To do: Across the entries below, how many lines contain the string "School"? Give only the count.

---------- Data shown

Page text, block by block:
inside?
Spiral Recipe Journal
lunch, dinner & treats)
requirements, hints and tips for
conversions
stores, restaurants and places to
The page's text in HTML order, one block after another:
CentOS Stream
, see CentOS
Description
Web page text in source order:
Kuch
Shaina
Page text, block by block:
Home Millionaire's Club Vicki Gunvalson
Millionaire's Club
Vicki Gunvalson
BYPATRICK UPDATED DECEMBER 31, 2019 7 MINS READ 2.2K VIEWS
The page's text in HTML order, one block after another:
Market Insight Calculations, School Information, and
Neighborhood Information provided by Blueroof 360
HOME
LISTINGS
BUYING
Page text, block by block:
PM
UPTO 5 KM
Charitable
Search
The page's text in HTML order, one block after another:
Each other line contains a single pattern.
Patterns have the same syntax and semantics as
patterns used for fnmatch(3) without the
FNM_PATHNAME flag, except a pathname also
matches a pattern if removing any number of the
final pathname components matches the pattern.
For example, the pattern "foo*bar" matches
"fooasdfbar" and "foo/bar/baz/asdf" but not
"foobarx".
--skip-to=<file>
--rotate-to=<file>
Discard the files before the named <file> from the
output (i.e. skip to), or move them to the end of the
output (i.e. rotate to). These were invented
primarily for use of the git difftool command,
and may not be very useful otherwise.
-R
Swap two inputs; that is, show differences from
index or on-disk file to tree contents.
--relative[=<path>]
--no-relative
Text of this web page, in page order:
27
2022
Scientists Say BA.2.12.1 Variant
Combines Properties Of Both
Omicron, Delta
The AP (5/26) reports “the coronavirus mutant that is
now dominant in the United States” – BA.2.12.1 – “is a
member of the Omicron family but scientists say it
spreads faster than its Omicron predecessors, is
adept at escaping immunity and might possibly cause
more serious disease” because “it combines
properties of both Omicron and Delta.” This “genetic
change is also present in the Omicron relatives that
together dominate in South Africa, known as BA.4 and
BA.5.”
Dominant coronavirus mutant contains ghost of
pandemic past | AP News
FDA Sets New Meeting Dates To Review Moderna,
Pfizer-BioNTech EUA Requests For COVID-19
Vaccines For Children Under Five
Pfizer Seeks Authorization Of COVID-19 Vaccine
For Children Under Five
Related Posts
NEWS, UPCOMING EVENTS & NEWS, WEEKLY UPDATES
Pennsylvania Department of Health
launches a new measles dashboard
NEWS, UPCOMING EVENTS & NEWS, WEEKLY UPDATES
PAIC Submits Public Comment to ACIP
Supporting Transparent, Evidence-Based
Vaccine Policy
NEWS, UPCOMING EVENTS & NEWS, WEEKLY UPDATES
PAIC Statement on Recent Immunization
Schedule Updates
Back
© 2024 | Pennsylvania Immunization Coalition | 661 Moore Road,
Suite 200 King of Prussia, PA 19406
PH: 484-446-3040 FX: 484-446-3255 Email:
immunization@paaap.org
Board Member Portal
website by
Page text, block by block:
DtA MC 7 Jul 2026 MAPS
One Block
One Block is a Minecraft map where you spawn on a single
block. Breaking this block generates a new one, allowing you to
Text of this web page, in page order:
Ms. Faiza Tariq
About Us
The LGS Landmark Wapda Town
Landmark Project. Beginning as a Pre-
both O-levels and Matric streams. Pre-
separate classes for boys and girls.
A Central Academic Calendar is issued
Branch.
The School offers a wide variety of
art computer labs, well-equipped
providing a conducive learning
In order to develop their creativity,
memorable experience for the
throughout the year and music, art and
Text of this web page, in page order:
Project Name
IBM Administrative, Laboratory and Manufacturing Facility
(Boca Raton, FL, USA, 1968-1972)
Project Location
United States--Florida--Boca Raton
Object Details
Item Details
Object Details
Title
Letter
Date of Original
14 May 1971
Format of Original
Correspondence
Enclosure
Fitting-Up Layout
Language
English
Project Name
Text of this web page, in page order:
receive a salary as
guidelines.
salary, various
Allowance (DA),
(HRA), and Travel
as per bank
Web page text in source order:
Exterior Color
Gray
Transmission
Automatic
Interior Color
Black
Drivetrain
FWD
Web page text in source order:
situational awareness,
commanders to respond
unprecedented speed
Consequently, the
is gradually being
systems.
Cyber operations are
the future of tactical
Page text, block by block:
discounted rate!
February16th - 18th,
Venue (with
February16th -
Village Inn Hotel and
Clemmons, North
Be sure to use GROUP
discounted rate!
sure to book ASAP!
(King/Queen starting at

--------------------

Result of this task: 2